Cette convention établit un ensemble d’obligations en matière de prévention de grande importance, tels que la prohibition de la détention secrète ; le placement uniquement dans des lieux de privation de liberté officiellement reconnus et contrôlés, dotés d’un registre détaillé sur les détenus ; et des recours indérogeables d’habeas corpus et pour d’obtenir des informations sur les détenus.

La Convention reconnaît le droit à la vérité et à réparation pour les victimes et leur famille, ainsi que le droit de former des organisations et des associations pour lutter contre les disparitions forcées. Elle adresse également la question de la soustraction d’enfants de parents victimes du crime de disparition forcée, la falsification de leur identité et leurs adoption.

En matière de mécanisme et de procédures internationaux de surveillance et protection, la Convention innove.

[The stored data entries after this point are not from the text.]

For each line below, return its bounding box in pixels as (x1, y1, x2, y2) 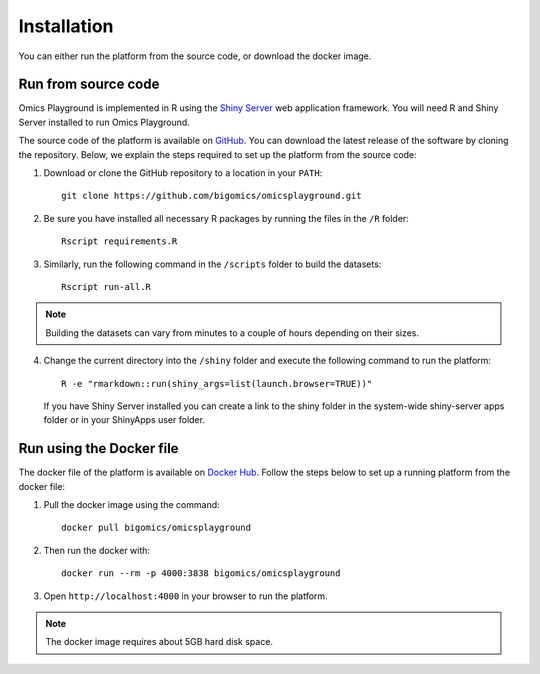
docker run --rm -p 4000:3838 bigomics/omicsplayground (61, 568, 341, 579)
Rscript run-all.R (61, 281, 152, 292)
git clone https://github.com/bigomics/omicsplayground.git (61, 190, 362, 202)
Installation (18, 15, 114, 37)
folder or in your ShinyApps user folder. (43, 414, 205, 426)
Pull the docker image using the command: (43, 499, 220, 510)
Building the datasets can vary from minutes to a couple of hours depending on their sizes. (45, 326, 420, 339)
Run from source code (18, 76, 160, 93)
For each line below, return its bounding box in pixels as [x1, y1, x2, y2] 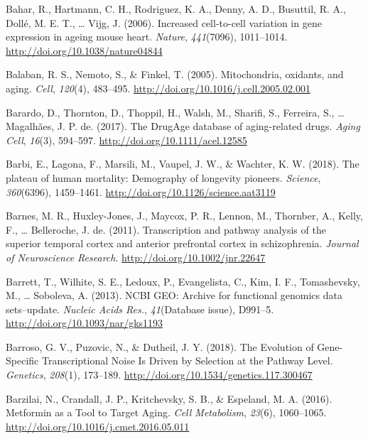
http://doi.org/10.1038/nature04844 [6, 43, 163, 58]
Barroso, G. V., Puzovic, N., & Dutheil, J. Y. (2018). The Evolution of [6, 339, 314, 354]
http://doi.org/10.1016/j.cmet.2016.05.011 [6, 418, 190, 433]
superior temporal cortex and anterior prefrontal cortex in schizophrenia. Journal [6, 236, 359, 251]
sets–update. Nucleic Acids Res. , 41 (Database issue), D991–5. [6, 301, 274, 316]
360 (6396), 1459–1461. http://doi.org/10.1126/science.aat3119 [6, 184, 276, 199]
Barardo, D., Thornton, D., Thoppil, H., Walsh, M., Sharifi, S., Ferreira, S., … [6, 104, 345, 119]
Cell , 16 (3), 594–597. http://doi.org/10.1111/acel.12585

Elle établit un Comité des Disparitions forcées qui - outre les fonctions de surveillance et de communications interétatiques et individuelles - dispose d’une procédure urgente à caractère humanitaire, d’un pouvoir d’enquête sur le terrain et d’une procédure de saisine de l’Assemblée générale des Nations unies pour les situations de pratique généralisée ou systématique de la disparition forcée. La compétence obligatoire du Comité en matière d’appel urgent nous paraît particulièrement fondamentale pour la prévention et la protection.

La convention constitue un outil inestimable pour la lutte contre l’impunité des auteurs de disparitions forcées. Elle constitue, pour nous ONG, une plateforme de travail inestimable.

Nos organisations souhaitent rendre hommage aux familles des disparus qui les ont inspirées par leur courage durant ces années et leur ont permis de garder l’espoir. Car si elles l’ont, cet espoir, il nous est interdit de ne pas l’avoir.

Amnesty International, la Commission internationale de juristes, la Fédération Internationale des Droits de l’Homme et Human Rights Watch considèrent qu’en adoptant le projet de Convention internationale pour la protection de toutes les personnes contre les disparitions forcées, le Conseil des droits de l’homme apportera une contribution essentielle à la lutte contre les disparitions forcées et affirmera également son mandat et sa volonté de protéger et de promouvoir les droits de l’homme.